### GIVEN DATA
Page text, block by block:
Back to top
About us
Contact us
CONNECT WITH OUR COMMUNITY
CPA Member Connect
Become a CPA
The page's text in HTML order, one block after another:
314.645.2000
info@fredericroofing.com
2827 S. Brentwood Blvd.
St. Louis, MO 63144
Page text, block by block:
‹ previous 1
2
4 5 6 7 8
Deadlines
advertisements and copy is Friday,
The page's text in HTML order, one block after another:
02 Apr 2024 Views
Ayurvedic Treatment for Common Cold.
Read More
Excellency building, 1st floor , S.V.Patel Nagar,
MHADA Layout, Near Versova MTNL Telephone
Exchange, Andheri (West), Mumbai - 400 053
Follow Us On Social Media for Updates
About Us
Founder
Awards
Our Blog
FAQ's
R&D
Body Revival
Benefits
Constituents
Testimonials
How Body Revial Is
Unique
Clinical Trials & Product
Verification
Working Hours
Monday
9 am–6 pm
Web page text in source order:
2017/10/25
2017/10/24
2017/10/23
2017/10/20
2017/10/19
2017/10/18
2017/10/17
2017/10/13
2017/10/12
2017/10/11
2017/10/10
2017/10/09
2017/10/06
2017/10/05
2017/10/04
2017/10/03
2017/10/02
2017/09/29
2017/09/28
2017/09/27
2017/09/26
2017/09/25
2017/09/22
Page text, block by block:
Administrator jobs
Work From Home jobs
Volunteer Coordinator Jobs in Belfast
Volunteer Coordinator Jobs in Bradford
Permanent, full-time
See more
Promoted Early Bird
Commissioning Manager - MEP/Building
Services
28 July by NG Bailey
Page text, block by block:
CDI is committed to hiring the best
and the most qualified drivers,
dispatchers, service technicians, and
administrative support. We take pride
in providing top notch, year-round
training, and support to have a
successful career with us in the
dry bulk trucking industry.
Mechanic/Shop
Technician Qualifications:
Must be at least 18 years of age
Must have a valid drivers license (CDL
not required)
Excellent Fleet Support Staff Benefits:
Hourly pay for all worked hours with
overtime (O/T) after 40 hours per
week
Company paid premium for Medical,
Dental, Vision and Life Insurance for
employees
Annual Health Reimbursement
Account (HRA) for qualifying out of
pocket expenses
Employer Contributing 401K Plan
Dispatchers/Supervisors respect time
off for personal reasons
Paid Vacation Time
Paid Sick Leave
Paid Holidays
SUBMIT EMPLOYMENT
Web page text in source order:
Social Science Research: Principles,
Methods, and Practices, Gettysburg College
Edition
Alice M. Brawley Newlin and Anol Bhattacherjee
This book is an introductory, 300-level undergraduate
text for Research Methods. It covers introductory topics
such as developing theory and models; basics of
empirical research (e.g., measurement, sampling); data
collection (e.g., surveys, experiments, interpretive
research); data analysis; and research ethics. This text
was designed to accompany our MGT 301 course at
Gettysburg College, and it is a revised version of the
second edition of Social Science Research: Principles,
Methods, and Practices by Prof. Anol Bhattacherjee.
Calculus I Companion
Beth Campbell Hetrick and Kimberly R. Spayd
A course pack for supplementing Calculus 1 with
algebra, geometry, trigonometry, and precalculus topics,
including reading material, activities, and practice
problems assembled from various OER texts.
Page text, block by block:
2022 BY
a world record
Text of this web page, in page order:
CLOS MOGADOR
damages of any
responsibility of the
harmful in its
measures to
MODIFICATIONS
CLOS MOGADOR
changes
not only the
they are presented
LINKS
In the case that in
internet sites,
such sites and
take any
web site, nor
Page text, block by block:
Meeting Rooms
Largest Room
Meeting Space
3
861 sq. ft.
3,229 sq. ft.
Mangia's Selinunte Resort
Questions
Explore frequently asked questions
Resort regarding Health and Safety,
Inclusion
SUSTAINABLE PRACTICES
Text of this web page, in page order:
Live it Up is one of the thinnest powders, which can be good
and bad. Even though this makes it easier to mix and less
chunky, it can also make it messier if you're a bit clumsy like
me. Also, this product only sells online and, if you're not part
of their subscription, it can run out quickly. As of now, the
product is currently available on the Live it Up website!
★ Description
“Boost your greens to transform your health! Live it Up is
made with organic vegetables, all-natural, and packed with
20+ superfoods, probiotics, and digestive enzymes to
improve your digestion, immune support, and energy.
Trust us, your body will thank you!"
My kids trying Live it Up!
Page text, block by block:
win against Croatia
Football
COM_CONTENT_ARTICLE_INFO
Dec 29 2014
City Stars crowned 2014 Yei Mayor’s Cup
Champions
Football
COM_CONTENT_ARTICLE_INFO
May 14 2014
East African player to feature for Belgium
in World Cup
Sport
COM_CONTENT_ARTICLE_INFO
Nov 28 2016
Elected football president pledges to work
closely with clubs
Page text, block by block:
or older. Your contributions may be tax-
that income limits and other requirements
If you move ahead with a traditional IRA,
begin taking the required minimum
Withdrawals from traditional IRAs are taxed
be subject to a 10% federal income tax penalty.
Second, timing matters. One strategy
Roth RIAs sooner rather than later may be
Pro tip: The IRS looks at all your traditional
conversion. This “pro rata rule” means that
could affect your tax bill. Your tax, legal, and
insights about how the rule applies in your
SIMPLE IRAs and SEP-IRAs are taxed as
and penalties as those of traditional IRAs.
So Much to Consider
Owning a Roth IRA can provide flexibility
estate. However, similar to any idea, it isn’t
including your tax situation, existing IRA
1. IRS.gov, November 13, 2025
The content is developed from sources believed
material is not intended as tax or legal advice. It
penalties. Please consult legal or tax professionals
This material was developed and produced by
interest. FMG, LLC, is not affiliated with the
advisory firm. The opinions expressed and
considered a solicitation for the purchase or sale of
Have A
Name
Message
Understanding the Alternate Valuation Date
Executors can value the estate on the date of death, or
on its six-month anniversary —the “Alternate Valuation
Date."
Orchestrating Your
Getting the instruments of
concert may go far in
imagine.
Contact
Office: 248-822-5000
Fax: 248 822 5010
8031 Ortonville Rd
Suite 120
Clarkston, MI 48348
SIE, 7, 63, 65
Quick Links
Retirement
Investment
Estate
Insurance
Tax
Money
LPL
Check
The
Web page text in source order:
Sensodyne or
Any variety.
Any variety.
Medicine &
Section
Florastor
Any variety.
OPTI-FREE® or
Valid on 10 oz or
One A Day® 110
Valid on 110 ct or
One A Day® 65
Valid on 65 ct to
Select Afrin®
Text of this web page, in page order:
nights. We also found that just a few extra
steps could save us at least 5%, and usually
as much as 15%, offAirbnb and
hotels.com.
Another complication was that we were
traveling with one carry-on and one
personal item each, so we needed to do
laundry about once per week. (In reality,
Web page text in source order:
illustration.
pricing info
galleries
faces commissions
######
» **EXERCISE DETAILS**: Task for the records above: copy every line in which the word "Roth" occurs.

» **ANSWER**:
Roth RIAs sooner rather than later may be
Owning a Roth IRA can provide flexibility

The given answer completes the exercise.